We also stress the need to analyze the shale-gas GHG footprint for all major uses of natural gas, and not focus on the generation of electricity alone. Of the reports published since our study, only Hughes (2011b) seriously considered heat as well as electricity. Cathles et al. (2012), Jiang et al. (2011), Fulton et al. (2011), Hultman et al. (2011), Skone et al. (2011), and Wigley (2011) all focus just on the generation of electricity. We find this surprising, since only 30% of natural gas in the U.S. is used to generate electricity. Other uses such as transportation should not be undertaken without fully understanding the consequences on GHG emissions, and none of the electricity-based studies provide an adequate basis for such evaluation.

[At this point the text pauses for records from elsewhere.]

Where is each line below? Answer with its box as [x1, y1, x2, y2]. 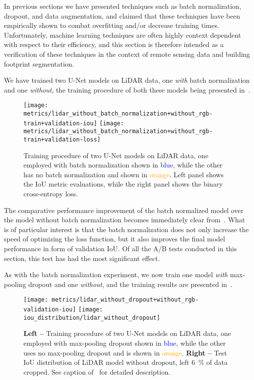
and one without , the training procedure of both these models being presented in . [4, 84, 251, 95]
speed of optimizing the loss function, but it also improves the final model [4, 234, 225, 244]
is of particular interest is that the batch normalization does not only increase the [4, 224, 249, 234]
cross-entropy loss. [23, 189, 78, 198]
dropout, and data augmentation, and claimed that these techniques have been [4, 10, 240, 21]
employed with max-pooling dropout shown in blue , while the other [23, 337, 226, 348]
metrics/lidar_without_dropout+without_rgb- [51, 296, 199, 304]
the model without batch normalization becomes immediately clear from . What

Can shale-gas methane emissions be reduced? Clearly yes, and proposed EPA regulations to require capture of gas at the time of well completions are an important step. Regulations are necessary to accomplish emission reductions, as economic considerations alone have not driven such reductions (EPA 2011b). And it may be extremely expensive to reduce leakage associated with aging infrastructure, particularly distribution pipelines in cities but also long-distance transmission pipelines, which are on average more than 50 years old in the U.S. Should society invest massive capital in such improvements for a bridge fuel that is to be used for only 20 to 30 years, or would the capital be better spent on constructing a smart electric grid and other technologies that move towards a truly green energy future?

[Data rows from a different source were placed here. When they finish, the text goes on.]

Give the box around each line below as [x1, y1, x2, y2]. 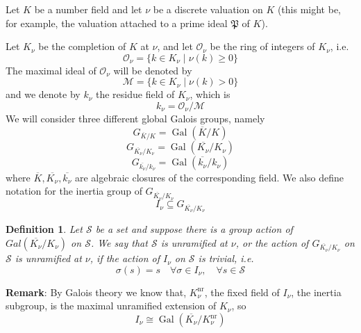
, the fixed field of [204, 284, 280, 299]
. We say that [90, 235, 148, 250]
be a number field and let [34, 2, 142, 16]
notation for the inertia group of [6, 184, 142, 198]
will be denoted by [113, 63, 192, 77]
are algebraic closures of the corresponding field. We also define [74, 170, 344, 184]
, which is [190, 87, 230, 101]
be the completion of [38, 39, 126, 54]

We believe the preponderance of evidence indicates shale gas has a larger GHG footprint than conventional gas, considered over any time scale. The GHG footprint of shale gas also exceeds that of oil or coal when considered at decadal time scales, no matter how the gas is used (Howarth et al. 2011; Hughes 2011a, b; Wigley et al. 2011). Considered over the century scale, and when used to generate electricity, many studies conclude that shale gas has a smaller GHG footprint than coal (Wigley 2011; Hughes 2011b; Hultman et al. 2011), although some of these studies biased their result by using a low estimate for GWP and/or low estimates for methane emission (Jiang et al. 2011; Skone et al. 2011; Burnham et al. 2011). However, the GHG footprint of shale gas is similar to that of oil or coal at the century time scale, when used for other than electricity generation. We stand by the conclusion of Howarth et al. (2011): “The large GHG footprint of shale gas undercuts the logic of its use as a bridging fuel over coming decades, if the goal is to reduce global warming.”
We thank Terry Chapin, Chris Costello, Jon Foley, David Hughes, Amy Mall, Roxanne Marino, Nathan Phillips, and Drew Shindell for comments and advice. Funding was provided by the Park Foundation and endowments given by David. R. Atkinson and Dwight C. Baum to Cornell University. The authors have no financial conflict of interests.